A banquet was held in the evening with much wine and drinking of toasts, gypsy music and speeches praising the great patriotic civic virtues of everyone present. No one was left out, no one left without a word of praise or some flattering adjective. The government emissary and the man who wanted the Baris pig above all others were awarded the same laurel leaves of praise.

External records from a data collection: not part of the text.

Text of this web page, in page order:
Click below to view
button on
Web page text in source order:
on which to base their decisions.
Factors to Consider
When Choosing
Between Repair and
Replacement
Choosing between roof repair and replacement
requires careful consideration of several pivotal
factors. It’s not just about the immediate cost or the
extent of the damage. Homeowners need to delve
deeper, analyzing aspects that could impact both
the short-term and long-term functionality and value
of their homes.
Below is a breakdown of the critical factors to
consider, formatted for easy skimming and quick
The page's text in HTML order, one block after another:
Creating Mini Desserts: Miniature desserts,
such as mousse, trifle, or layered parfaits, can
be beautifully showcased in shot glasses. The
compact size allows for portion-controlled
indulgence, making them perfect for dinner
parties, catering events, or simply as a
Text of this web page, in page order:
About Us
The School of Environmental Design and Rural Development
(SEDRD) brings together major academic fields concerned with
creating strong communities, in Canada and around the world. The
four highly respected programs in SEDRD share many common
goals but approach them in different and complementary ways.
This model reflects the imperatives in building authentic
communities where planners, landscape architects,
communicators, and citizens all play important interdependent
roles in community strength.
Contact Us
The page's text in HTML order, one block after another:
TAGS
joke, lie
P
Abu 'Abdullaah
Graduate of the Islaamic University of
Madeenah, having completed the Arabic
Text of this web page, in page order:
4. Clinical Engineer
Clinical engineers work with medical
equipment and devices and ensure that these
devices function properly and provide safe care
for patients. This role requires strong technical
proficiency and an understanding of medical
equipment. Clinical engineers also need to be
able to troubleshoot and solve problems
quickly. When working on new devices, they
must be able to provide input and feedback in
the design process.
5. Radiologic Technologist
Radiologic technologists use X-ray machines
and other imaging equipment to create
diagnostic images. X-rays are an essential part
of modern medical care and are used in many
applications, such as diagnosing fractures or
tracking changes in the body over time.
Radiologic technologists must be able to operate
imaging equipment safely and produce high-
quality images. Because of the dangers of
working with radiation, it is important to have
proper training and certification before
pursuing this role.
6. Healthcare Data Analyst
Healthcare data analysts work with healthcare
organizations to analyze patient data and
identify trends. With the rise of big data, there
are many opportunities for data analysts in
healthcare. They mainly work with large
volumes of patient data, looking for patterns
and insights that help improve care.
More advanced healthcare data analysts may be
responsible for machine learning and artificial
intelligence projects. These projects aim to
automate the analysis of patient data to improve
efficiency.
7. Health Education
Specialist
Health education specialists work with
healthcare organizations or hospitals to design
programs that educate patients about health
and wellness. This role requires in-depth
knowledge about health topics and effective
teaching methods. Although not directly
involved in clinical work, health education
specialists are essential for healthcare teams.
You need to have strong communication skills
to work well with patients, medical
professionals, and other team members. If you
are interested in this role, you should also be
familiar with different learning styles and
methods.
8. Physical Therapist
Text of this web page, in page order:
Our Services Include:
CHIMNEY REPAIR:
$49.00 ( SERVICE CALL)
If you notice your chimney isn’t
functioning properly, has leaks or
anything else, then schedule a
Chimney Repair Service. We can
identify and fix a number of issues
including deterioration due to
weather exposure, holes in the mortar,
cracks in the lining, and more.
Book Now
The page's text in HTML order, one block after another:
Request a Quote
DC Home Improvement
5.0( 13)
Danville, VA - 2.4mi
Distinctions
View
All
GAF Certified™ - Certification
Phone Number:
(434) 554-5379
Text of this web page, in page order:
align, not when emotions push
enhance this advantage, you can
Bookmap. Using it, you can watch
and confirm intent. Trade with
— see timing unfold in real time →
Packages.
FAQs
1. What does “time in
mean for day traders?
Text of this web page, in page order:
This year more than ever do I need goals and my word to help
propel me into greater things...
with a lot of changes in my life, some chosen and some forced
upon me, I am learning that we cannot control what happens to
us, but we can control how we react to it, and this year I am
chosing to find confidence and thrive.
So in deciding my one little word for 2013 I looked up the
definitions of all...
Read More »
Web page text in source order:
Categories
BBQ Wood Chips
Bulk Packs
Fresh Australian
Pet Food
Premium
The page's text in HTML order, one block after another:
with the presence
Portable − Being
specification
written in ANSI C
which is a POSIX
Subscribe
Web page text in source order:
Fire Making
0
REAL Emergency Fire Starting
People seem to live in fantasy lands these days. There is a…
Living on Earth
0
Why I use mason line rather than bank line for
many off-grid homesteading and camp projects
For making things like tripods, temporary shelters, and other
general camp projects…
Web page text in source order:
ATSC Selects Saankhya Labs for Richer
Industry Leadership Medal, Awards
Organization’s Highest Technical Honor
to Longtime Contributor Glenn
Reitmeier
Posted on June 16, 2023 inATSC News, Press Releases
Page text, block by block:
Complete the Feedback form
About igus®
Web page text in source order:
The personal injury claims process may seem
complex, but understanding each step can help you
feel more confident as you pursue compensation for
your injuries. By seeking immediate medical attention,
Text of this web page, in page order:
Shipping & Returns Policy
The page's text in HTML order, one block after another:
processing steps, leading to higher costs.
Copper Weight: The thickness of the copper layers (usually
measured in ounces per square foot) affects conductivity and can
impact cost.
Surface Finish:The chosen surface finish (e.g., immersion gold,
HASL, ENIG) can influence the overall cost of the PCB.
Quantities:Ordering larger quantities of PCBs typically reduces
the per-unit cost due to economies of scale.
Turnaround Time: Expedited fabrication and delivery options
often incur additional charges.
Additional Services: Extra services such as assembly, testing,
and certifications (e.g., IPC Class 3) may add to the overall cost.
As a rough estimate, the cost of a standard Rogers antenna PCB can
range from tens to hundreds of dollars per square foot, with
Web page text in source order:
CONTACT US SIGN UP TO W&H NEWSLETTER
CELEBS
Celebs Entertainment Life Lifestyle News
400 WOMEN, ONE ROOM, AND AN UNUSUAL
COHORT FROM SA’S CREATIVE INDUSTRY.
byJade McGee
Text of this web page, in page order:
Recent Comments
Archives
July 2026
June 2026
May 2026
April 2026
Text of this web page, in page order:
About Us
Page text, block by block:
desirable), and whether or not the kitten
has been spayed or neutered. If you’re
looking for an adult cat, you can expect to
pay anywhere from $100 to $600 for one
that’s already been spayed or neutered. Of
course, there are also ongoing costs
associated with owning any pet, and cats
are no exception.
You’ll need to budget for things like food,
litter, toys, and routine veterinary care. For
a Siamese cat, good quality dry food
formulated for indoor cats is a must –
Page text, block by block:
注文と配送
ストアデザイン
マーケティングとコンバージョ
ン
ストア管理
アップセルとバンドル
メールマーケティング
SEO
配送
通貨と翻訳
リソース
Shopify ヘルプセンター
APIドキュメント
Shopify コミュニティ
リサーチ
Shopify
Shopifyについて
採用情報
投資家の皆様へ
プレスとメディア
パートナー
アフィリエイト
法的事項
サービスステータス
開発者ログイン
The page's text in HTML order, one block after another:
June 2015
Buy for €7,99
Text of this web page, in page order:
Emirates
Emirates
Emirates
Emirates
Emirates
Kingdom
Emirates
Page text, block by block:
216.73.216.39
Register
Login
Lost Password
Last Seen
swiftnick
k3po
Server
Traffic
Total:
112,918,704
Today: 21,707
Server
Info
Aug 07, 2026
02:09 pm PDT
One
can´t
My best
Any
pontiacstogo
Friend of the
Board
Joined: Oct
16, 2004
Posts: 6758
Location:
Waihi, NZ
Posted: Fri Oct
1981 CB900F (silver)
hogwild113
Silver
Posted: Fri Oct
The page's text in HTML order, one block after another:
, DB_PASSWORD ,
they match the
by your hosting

Only the charcoal-burners and Balint Abady were absent. While the forest men had rumbled off to the Hargita on their small carts, Balint had hired a vehicle and drove away, hoping to get as far as Segesvar where he knew there was a good inn. He minded bitterly that he had made all that effort for nothing. He realized that his speech had been inept and ill-thought-out, and it had perhaps been naïve of him to imagine that his unfamiliar ideas could have been understood by such an audience who had not the faintest notion what he had been talking about. He would have been better advised, he thought, to have written a pamphlet several months in advance and seen that it was properly distributed; and then followed it up by some articles in the newspapers rather than jumping in and throwing such a revolutionary proposal at people totally unprepared for such things. Perhaps if he had given the matter more thought someone would have appreciated what he was trying to achieve — but would they? As it was he could only blame himself for the fiasco of his speech. How stupid it had been of him to recite all those boring figures, to quote at random from abstruse legal precedents. Of course it served him right. But he was still very hurt, especially by the cheap mockery of Barra, to whose effrontery he had been too ashamed even to attempt a reply. To think that in Hungary such people passed for honest men!